1. Find the indicated height \(h\)

2. Find the indicated height \(h\)

3. A small airplane flying at an altitude of 5300 feet sights two cars in front of the plane traveling on a road directly beneath it. The angle of depression to the nearest car is \(62^{\circ}\) and the angle of depression to the more distant car is \(41^{\circ}\). How far apart are the cars?

4. A hot air balloon is flying above a straight road. In order to estimate their altitude, the people in the balloon measure the angles of depression to two consecutive mile markers on the same side of the balloon. The angle to the doser marker is \(17^{\circ}\) and the angle to the farther one is \(13^{\circ} .\) At what altitude is the balloon flying?

5. To estimate the height of a mountain, the angle of elevation from a spot

on level ground to the top of the mountain is measured to be \(32^{\circ} .\) From a point

1000 feet closer to the mountain, the angle of elevation is measured to be \(35^{\circ}\) How high is the mountain above the ground from which the measurements were taken?
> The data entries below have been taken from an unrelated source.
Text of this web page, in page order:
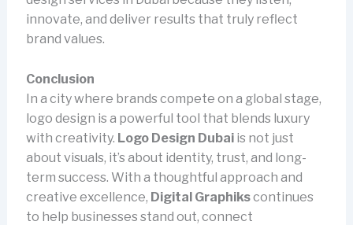
innovate, and deliver results that truly reflect
brand values.
Conclusion
In a city where brands compete on a global stage,
logo design is a powerful tool that blends luxury
with creativity. Logo Design Dubaiis not just
about visuals, it’s about identity, trust, and long-
term success. With a thoughtful approach and
creative excellence, Digital Graphikscontinues
to help businesses stand out, connect
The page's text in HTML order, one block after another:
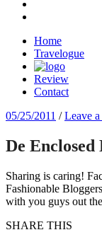
Home
Travelogue
Review
Contact
05/25/2011 /Leave
De
Sharing is caring!
Fashionable
with you guys out
SHARE THIS
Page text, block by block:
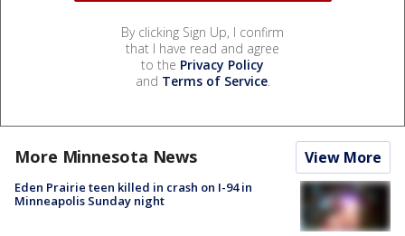
By clicking Sign Up, I confirm
that I have read and agree
to the Privacy Policy
and Terms of Service.
More Minnesota News View More
Eden Prairie teen killed in crash on I-94 in
Minneapolis Sunday night
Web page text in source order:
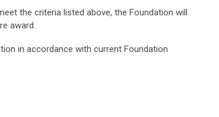
the criteria listed above, the Foundation will
award.
in accordance with current Foundation
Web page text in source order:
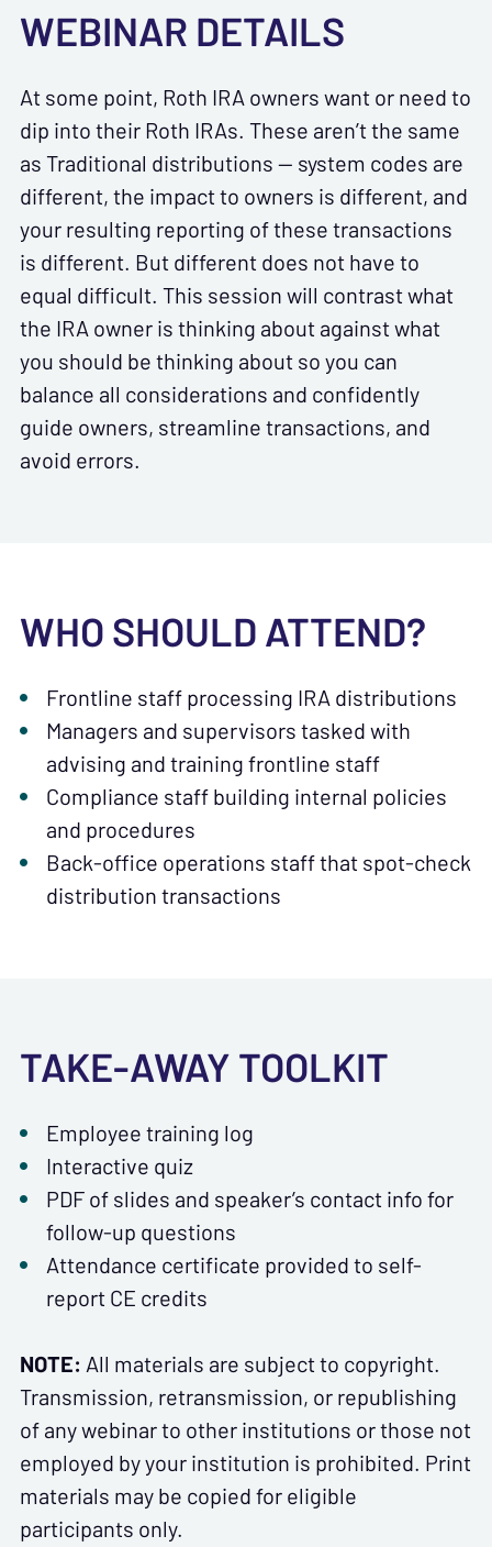
WEBINAR DETAILS
At some point, Roth IRA owners want or need to
dip into their Roth IRAs. These aren’t the same
as Traditional distributions — system codes are
different, the impact to owners is different, and
your resulting reporting of these transactions
is different. But different does not have to
equal difficult. This session will contrast what
the IRA owner is thinking about against what
you should be thinking about so you can
balance all considerations and confidently
guide owners, streamline transactions, and
avoid errors.
WHO SHOULD ATTEND?
Frontline staff processing IRA distributions
Managers and supervisors tasked with
advising and training frontline staff
Compliance staff building internal policies
and procedures
Back-office operations staff that spot-check
distribution transactions
TAKE-AWAY TOOLKIT
Employee training log
Interactive quiz
PDF of slides and speaker’s contact info for
follow-up questions
Attendance certificate provided to self-
report CE credits
NOTE: All materials are subject to copyright.
Transmission, retransmission, or republishing
of any webinar to other institutions or those not
employed by your institution is prohibited. Print
materials may be copied for eligible
participants only.
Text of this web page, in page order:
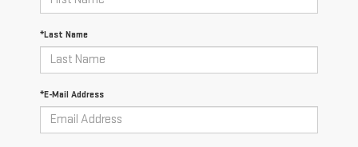
*Last Name
*E-Mail Address
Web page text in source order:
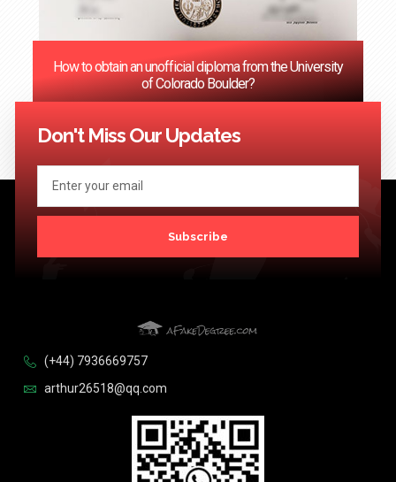
How to obtain an unofficial diploma from the University
of Colorado Boulder?
<< Previous 1 3 …
Don't Miss Our Updates
Subscribe
(+44) 7936669757
arthur26518@qq.com
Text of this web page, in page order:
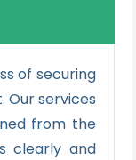
of securing
services
from the
clearly and
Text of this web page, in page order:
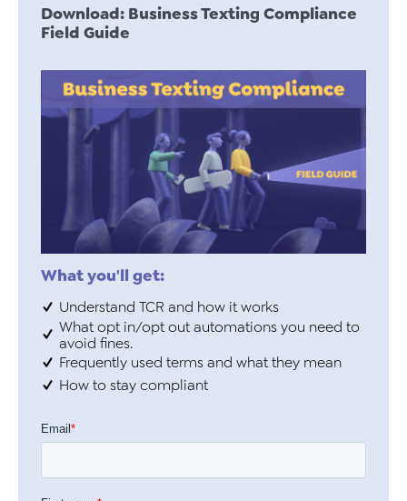
Download: Business Texting Compliance
Field Guide
What you'll get:
Understand TCR and how it works
What opt in/opt out automations you need to
avoid fines.
Frequently used terms and what they mean
How to stay compliant
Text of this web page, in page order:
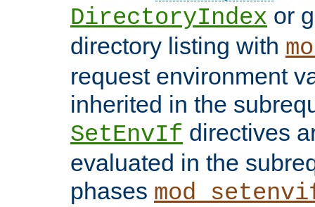
DirectoryIndex or
directory listing with
request environment
inherited in the
SetEnvIf directives
evaluated in the
phases
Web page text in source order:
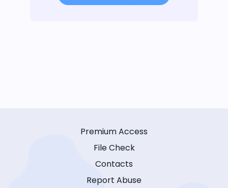
Premium Access
File Check
Contacts
Report Abuse
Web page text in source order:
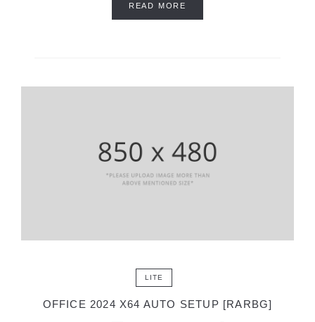
READ MORE
LITE
OFFICE 2024 X64 AUTO SETUP [RARBG]
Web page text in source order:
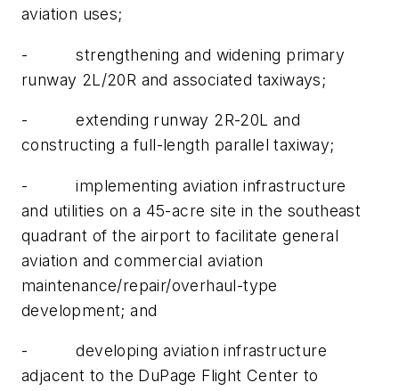
aviation uses;
- strengthening and widening primary
runway 2L/20R and associated taxiways;
- extending runway 2R-20L and
constructing a full-length parallel taxiway;
- implementing aviation infrastructure
and utilities on a 45-acre site in the southeast
quadrant of the airport to facilitate general
aviation and commercial aviation
maintenance/repair/overhaul-type
development; and
- developing aviation infrastructure
adjacent to the DuPage Flight Center to

6. The angle of elevation from a point on the ground to the top of a pyramid is \(35^{\circ} 30^{\prime} .\) The angle of elevation from a point 135 feet farther back to the top of the pyramid is \(21^{\circ} 10\). What is the height of the pyramid?

7. An observer in a lighthouse 70 feet above sea level sights the angle of depression of an approaching ship to be \(15^{\circ} 50^{\prime} .\) A few minutes later the angle of depression is sighted at \(35^{\circ} 40^{\prime} .\) Find the distance traveled by the ship during that time.
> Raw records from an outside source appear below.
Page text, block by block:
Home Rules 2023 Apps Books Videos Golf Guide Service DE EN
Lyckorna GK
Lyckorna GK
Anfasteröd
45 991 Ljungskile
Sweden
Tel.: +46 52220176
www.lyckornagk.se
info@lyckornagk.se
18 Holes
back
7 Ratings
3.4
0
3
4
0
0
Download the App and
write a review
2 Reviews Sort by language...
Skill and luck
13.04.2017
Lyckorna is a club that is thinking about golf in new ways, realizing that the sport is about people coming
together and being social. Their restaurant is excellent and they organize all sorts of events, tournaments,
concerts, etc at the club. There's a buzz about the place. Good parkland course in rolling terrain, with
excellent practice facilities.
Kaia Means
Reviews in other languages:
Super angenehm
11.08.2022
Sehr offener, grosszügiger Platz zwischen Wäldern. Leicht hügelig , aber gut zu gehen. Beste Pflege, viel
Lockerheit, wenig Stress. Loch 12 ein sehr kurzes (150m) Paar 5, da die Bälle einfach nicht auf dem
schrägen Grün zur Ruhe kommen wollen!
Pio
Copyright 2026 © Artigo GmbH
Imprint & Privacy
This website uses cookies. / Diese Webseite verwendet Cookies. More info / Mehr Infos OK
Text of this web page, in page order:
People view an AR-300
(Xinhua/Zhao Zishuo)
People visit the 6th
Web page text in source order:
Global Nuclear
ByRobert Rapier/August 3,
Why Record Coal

8. To estimate the height of a tree, one forester stands due west of the tree and another forester stands due north of the tree. The two foresters are the same distance from the base of the tree and they are 45 feet from each other. If the angle of elevation for each forester is \(40^{\circ},\) how tall is the tree?

9. A ship is anchored off of a long straight shoreline that runs east to west. From two observation points located 10 miles apart on the shoreline, the bearings of the ship from each observation point are \(S 35^{\circ} E\) and \(S 17^{\circ} W .\) How far from shore is the ship?

10. From fire lookout Station Alpha the bearing of a forest fire is \(N 52^{\circ} E .\) From lookout Station Beta, sited 6 miles due east of Station Alpha, the bearing is \(N 38^{\circ} \mathrm{W}\) How far is the fire from Station Alpha?

11. From a point 200 feet from the base of a church, the angle of elevation to the top of the steeple is \(28^{\circ},\) while the angle of elevation to the bottom of the steeple is \(20^{\circ} .\) How high off the ground is the top of the steeple?

12. A television tower 75 feet tall is installed on the top of a building. From a point on the ground in front of the building, the angle of elevation to the top of the tower is \(62^{\circ}\) and the the angle of elevation to the bottom of the tower is \(44^{\circ} .\) How tall is the building?